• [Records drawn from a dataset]
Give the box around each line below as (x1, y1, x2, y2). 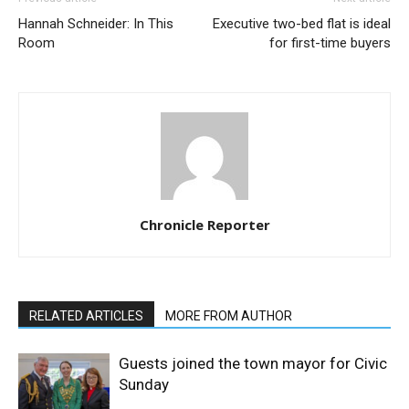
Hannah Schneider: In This (18, 16, 173, 32)
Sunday (119, 375, 169, 393)
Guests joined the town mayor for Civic (119, 354, 387, 372)
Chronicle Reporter (139, 215, 270, 234)
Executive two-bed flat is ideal (213, 16, 391, 32)
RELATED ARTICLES (29, 309, 143, 323)
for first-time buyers (269, 35, 391, 51)
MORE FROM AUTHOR (165, 309, 292, 323)
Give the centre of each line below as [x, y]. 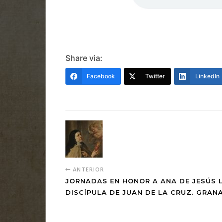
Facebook [101, 76]
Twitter [155, 76]
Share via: [84, 58]
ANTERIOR [87, 169]
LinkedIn [207, 76]
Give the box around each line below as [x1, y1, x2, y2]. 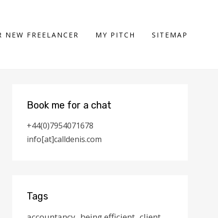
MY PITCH [95, 30, 135, 39]
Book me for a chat [27, 99, 112, 111]
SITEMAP [152, 30, 188, 39]
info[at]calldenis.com [27, 134, 102, 145]
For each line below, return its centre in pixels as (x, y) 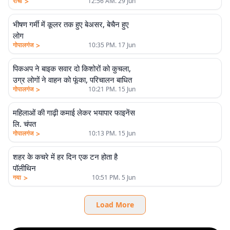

• [PROBLEM TO WORK ON] Extract the part of the records that opens with the line containing "Executive two-bed flat" and closes with the line containing "info[at]calldenis.com [27, 134, 102, 145]". Take only those lines, exactly, and no pictures.

• [OUTPUT FOR THIS EXERCISE]
Executive two-bed flat is ideal (213, 16, 391, 32)
RELATED ARTICLES (29, 309, 143, 323)
for first-time buyers (269, 35, 391, 51)
MORE FROM AUTHOR (165, 309, 292, 323)
Give the centre of each line below as [x, y]. 
Facebook [101, 76]
Twitter [155, 76]
Share via: [84, 58]
ANTERIOR [87, 169]
LinkedIn [207, 76]
Give the box around each line below as [x1, y1, x2, y2]. 
MY PITCH [95, 30, 135, 39]
Book me for a chat [27, 99, 112, 111]
SITEMAP [152, 30, 188, 39]
info[at]calldenis.com [27, 134, 102, 145]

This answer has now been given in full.